Second question: If so, what would be the likely performance cost of using locks like this? I assume that with something like this, if a thread attempts to lock a destination array that is currently locked by another thread, the first thread would block until the lock was released instead of continuing to process something.
Also, how much time does it actually take to acquire a lock? Nanosecond scale, or worse than that? Would this be a major issue in something like this?
Third question: How would I best approach this problem in a multi-threaded way that would take advantage of multi-core processors (and this is based on the potentially wrong assumption that a multi-threaded solution would not speed up this operation on a single core processor)? I'm guessing that I would want to have one thread running per core, but I don't know if that's true.

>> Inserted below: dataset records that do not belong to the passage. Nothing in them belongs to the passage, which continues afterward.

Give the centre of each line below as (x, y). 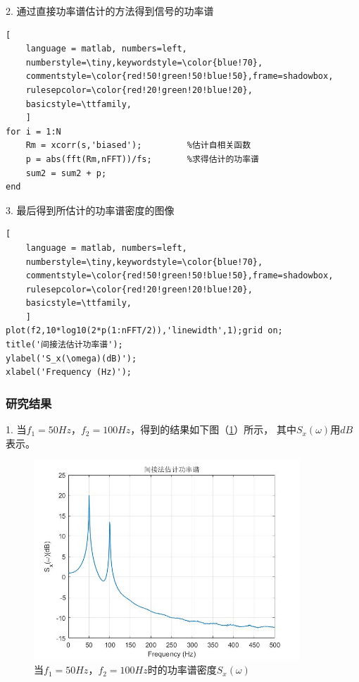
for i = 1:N (33, 131)
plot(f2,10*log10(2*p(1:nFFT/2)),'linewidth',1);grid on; (144, 331)
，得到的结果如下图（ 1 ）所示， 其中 (213, 429)
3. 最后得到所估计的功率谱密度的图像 (90, 210)
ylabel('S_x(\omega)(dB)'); (71, 358)
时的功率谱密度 (182, 670)
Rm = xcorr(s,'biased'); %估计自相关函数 (138, 145)
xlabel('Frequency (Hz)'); (69, 372)
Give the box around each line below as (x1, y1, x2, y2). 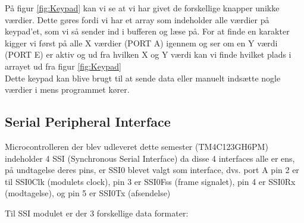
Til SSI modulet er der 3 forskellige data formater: (5, 206, 189, 219)
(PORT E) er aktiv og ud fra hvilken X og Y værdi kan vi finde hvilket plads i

The potential contention with CrossBlend is set1 - the destination of the blend. Rather than using a lock, which is going to be comparatively expensive compared to the amount of work you are doing, arrange for each thread to work on it's own destination. That is a given destination (array at some index in set1) is owned by a given task. This is possible since the outcome is independent of the order that CrossBlend processes the arrays in.

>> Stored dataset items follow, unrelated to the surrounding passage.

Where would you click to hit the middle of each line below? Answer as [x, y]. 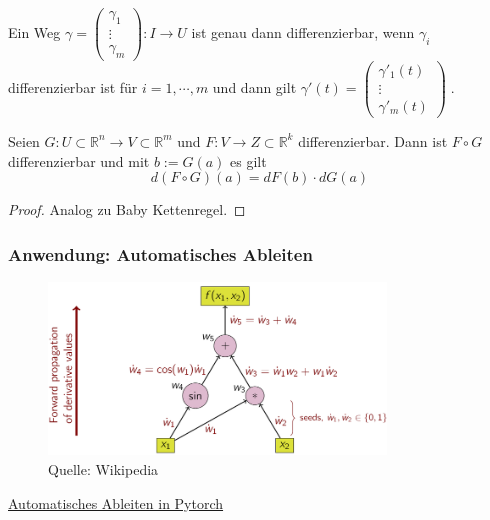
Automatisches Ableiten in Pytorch [116, 502]
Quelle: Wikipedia [103, 468]
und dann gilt [254, 86]
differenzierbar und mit [79, 160]
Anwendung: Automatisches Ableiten [160, 253]
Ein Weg [34, 31]
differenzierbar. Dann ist [373, 140]
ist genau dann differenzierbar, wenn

Each task should then run just the inner loop in CrossBlend, and the task is parameterized with the index of the dest array (set1) to use (or range of indices.)
You can also parallelize the Blend method, since each index is computed independently of the others, so no contention there. But on todays machines, with <40 cores you will get sufficient parallism just threading the CrossBlend method.
To run effectively on multi-core you can either
for N cores, divide the problem into N parts. Given that set1 is reasonably large compared to the number of cores, you could just divide set1 into N ranges, and pass each range of indices into N threads running the inner CrossBlend loop. That will give you fairly good parallelism, but it's not optimal. (Some threads will finish sooner and end up with no work to do.)
A more involved scheme is to make each iteration of the CrossBlend inner loop a separate task. Have N queues (for N cores), and distribute the tasks amongst the queues. Start N threads, with each thread reading it's tasks from a queue. If a threads queue becomes empty, it takes a task from some other thread's queue.
The second approach is best suited to irregularly sized tasks, or where the system is being used for other tasks, so some cores may be time switching between other processes, so you cannot expect that equal amounts of work complete in the roughly same time on different cores.
The first approach is much simpler to code, and will give you a good level of parallelism.